Иже аще будет со сродницею своею, срамоту сродства своего откры, безчадни измрут.
21 En wanneer een man zijns broeders huisvrouw zal genomen hebben, het is onreinigheid; hij heeft de schaamte zijns broeders ontdekt; zij zullen zonder kinderen zijn.
И человек иже аще поймет жену брата своего, нечистота есть: срамоту брата своего открыл есть, безчадни измрут.
22 Onderhoudt dan al Mijn inzettingen en al Mijn rechten, en doet dezelve; opdat u dat land, waarheen Ik u brenge, om daarin te wonen, niet uitspuwe.
И сохраните вся повеления Моя и вся судбы Моя и сотворите я, и не вознегодует на вас земля, в нюже Аз введу вы тамо вселитися на ней.
23 En wandelt niet in de inzettingen des volks, hetwelk Ik voor uw aangezicht uitwerp; want al deze dingen hebben zij gedaan; daarom ben Ik op hen verdrietig geworden.
И не ходите в законы языческия, ихже Аз изгоню от вас: яко сия вся сотвориша, и возгнушахся ими.
24 En Ik heb u gezegd: Gij zult hun land erfelijk bezitten, en Ik zal u dat geven, opdat gij hetzelve erfelijk bezit, een land vloeiende van melk en honig; Ik ben de HEERE, uw God, Die u van de volken afgezonderd heb!
И рех к вам: вы наследите землю их, и Аз дам вам ю в притяжание, землю текущую медом и млеком, Аз Господь Бог ваш, отлучивый вас от всех язык.
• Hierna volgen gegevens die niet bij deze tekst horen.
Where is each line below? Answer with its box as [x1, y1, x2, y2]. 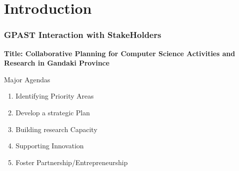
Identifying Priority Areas [15, 91, 94, 101]
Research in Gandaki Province [4, 58, 110, 68]
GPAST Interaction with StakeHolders [4, 29, 161, 41]
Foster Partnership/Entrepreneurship [15, 157, 128, 167]
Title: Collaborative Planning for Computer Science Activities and [4, 48, 235, 58]
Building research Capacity [15, 124, 98, 134]
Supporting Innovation [15, 140, 84, 151]
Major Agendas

25 Daarom zult gij onderscheid maken tussen reine en onreine beesten, en tussen het onreine en reine gevogelte; en gij zult uw zielen niet verfoeilijk maken aan de beesten en aan het gevogelte, en aan al wat op den aardbodem kruipt, hetwelk Ik voor u afgezonderd heb, opdat gij het onrein houdt.
И отлучите себе между скоты чистыми и между скоты нечистыми, и между птицами чистыми и нечистыми: и не оскверните душ ваших в скотех и в птицах и во всех гадех земных, яже Аз отлучих вам в нечистоте,
26 En gij zult Mij heilig zijn, want Ik, de HEERE, ben heilig; en Ik heb u van de volken afgezonderd, opdat gij Mijns zoudt zijn.
и будете Ми святи, яко Аз свят есмь Господь Бог ваш, отлучивый вас от всех язык быти Моими.
27 Als nu een man en vrouw in zich een waarzeggenden geest zal hebben, of een duivelskunstenaar zal zijn, zij zullen zekerlijk gedood worden; men zal hen met stenen stenigen; hun bloed is op hen.
И муж или жена иже аще будет от них чревобасник или волшебник, смертию да умрут оба: камением да побиете их, повинни суть.